For more information, check our our Cloud Performance Atlas article on how Resident instances helped a developer reduce their startup time.

Be careful with initializing global variables during parallel requests

While using global variables is a common programming practice, they can create a performance pitfall in certain scenarios relating to cold boot performance. If your global variable is initialized during the loading request AND you’ve got parallel requests enabled, your application can fall into a bit of a trap, where multiple parallel requests end up blocking, waiting on the first loading request to finish initializing of your global variable. You can see this effect in the logging snapshot below:
The very first request is our loading request, and the next batch is a set of blocked parallel requests, waiting for a global variable to initialize. You can see that these blocked requests can easily end up with 2x higher response latency, which is less than ideal.

For more info, check our our Cloud Performance Atlas article on how Global variables caused one developer a lot of headaches.

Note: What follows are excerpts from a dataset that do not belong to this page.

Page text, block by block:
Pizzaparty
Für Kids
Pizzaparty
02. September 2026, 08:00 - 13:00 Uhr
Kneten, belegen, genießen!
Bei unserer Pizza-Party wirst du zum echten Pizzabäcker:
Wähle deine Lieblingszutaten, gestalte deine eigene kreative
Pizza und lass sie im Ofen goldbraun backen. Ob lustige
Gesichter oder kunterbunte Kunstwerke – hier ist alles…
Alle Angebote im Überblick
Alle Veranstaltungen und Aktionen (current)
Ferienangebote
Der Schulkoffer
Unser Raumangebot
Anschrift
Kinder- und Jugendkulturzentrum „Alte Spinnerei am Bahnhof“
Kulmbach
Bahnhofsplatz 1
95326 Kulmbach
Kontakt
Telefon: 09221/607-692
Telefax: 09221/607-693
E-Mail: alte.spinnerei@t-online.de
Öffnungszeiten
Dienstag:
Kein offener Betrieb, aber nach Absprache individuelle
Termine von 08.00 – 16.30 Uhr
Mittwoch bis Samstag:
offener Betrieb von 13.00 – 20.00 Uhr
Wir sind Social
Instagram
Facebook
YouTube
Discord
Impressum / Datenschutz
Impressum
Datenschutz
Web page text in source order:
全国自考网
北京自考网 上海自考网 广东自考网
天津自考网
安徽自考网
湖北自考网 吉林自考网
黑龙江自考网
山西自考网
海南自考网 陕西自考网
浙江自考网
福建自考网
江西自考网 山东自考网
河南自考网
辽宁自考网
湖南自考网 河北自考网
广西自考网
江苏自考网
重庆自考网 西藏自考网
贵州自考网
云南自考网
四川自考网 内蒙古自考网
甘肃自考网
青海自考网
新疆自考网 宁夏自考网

Be careful with dependencies

During cold-boot time, your application code is busy scanning and importing dependencies. The longer this takes, the longer it will take for your first line of code to execute. Some languages can optimize this process to be exceptionally fast, other languages are slower, but provide more flexibility.

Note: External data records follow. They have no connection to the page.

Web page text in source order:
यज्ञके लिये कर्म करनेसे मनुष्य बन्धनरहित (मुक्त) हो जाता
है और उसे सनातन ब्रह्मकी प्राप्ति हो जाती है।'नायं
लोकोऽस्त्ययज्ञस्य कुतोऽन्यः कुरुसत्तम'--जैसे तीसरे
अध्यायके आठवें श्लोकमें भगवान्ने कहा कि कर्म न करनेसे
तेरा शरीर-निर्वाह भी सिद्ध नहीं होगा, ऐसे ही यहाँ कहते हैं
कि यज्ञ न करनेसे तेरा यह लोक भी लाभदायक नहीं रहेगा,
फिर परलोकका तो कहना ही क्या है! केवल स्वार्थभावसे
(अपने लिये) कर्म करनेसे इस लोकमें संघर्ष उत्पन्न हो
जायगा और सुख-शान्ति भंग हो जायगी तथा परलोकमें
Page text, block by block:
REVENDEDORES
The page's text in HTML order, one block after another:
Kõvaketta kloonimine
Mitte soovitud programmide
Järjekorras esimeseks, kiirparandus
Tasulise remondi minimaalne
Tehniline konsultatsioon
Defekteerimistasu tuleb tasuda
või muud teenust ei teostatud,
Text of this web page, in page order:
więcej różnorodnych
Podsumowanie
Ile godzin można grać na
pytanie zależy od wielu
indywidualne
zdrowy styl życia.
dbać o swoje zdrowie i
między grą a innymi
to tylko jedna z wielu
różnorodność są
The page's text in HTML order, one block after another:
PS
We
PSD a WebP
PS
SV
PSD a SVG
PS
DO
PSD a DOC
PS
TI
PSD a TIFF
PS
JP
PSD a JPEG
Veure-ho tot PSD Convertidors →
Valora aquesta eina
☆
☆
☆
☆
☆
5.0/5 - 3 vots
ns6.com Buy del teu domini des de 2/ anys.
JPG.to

And to be fair, most of the time, a standard application importing a few modules should have a negligible impact on performance. However, when third-party libraries get big enough, we start to see them do weird things with import semantics, which can mess up your boot time significantly.
Addressing dependency issues is no small feat. You might have to use warm-up requests, lazy-load your imports, or in the most extreme case, prune your dependency tree.

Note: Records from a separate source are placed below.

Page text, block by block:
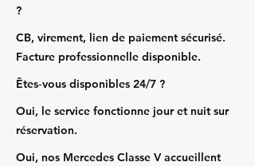
?
CB, virement, lien de paiement sécurisé.
Facture professionnelle disponible.
Êtes‑vous disponibles 24/7 ?
Oui, le service fonctionne jour et nuit sur
réservation.
Oui, nos Mercedes Classe V accueillent
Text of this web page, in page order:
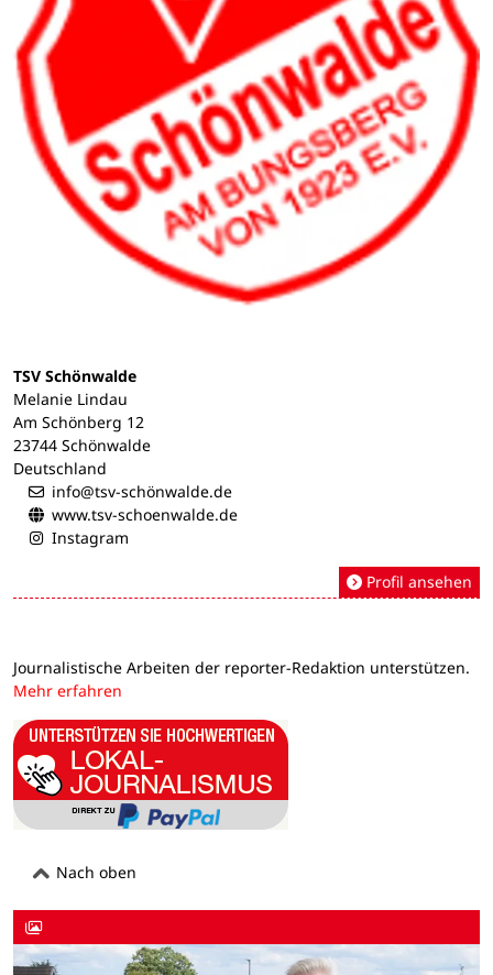
TSV Schönwalde
Melanie Lindau
Am Schönberg 12
23744 Schönwalde
Deutschland
info@tsv-schönwalde.de
www.tsv-schoenwalde.de
Instagram
Profil ansehen
Journalistische Arbeiten der reporter-Redaktion unterstützen.
Mehr erfahren
Nach oben
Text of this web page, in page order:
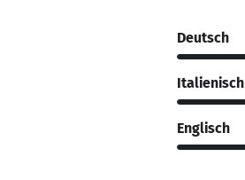
Deutsch
Italienisch
Englisch
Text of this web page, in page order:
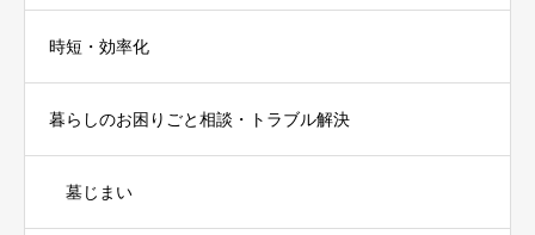
時短・効率化
暮らしのお困りごと相談・トラブル解決
墓じまい
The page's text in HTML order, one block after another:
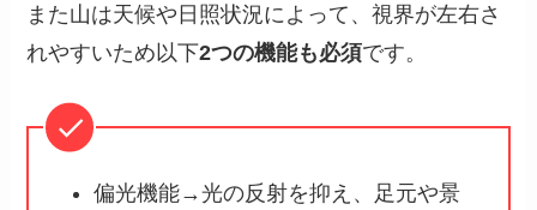
また山は天候や日照状況によって、視界が左右さ
れやすいため以下2つの機能も必須です。
偏光機能→光の反射を抑え、足元や景
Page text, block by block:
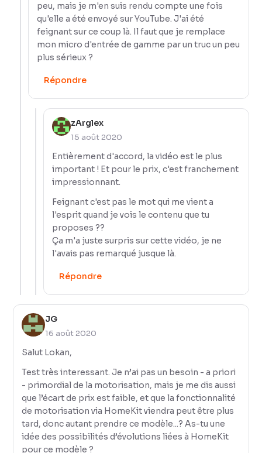
peu, mais je m'en suis rendu compte une fois
qu'elle a été envoyé sur YouTube. J'ai été
feignant sur ce coup là. Il faut que je remplace
mon micro d'entrée de gamme par un truc un peu
plus sérieux ?
Répondre
zArglex
15 août 2020
Entièrement d'accord, la vidéo est le plus
important ! Et pour le prix, c'est franchement
impressionnant.
Feignant c'est pas le mot qui me vient a
l'esprit quand je vois le contenu que tu
proposes ??
Ça m'a juste surpris sur cette vidéo, je ne
l'avais pas remarqué jusque là.
Répondre
JG
16 août 2020
Salut Lokan,
Test très interessant. Je n’ai pas un besoin - a priori
- primordial de la motorisation, mais je me dis aussi
que l’écart de prix est faible, et que la fonctionnalité
de motorisation via HomeKit viendra peut être plus
tard, donc autant prendre ce modèle...? As-tu une
idée des possibilités d’évolutions liées à HomeKit
pour ce modèle ?
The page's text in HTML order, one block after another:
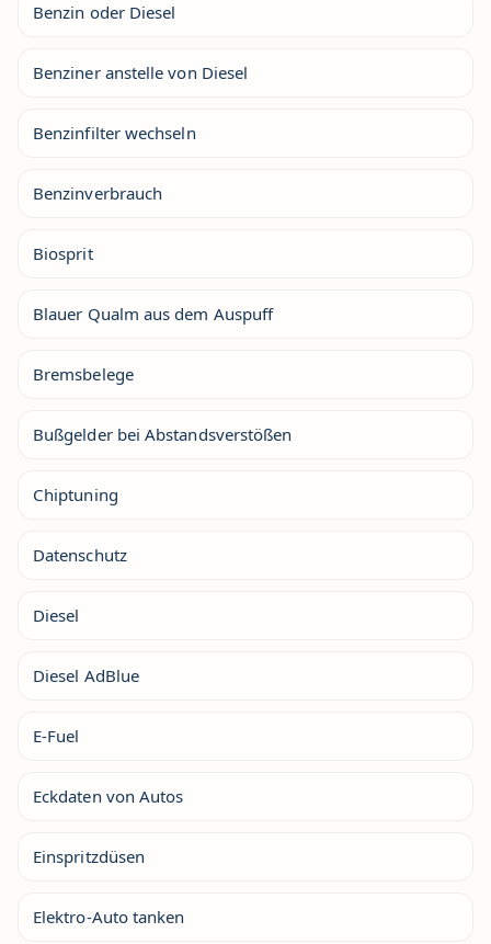
Benzin oder Diesel
Benziner anstelle von Diesel
Benzinfilter wechseln
Benzinverbrauch
Biosprit
Blauer Qualm aus dem Auspuff
Bremsbelege
Bußgelder bei Abstandsverstößen
Chiptuning
Datenschutz
Diesel
Diesel AdBlue
E-Fuel
Eckdaten von Autos
Einspritzdüsen
Elektro-Auto tanken
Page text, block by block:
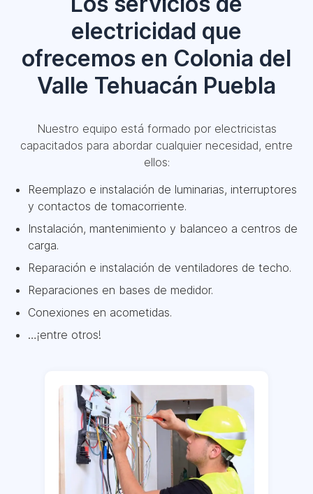
electricidad que
ofrecemos en Colonia del
Valle Tehuacán Puebla
Nuestro equipo está formado por electricistas
capacitados para abordar cualquier necesidad, entre
ellos:
Reemplazo e instalación de luminarias, interruptores
y contactos de tomacorriente.
Instalación, mantenimiento y balanceo a centros de
carga.
Reparación e instalación de ventiladores de techo.
Reparaciones en bases de medidor.
Conexiones en acometidas.
…¡entre otros!
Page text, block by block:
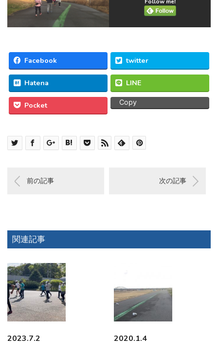
Follow me!
Facebook twitter
Hatena LINE
Pocket Copy
前の記事 次の記事
関連記事
2023.7.2 2020.1.4

For more info, check our our Cloud Performance Atlas article on how the developer of a platypus-based calculator tracked down a dependency problem.

Every millisecond counts

In the end, optimizing cold-boot performance for App Engine instances is critical for scaling quickly and keeping user perception of latency in a good place. If you’d like to know more about ways to optimize your Google Cloud applications, check out the rest of the Google Cloud Performance Atlas blog posts and videos. Because when it comes to performance, every millisecond counts.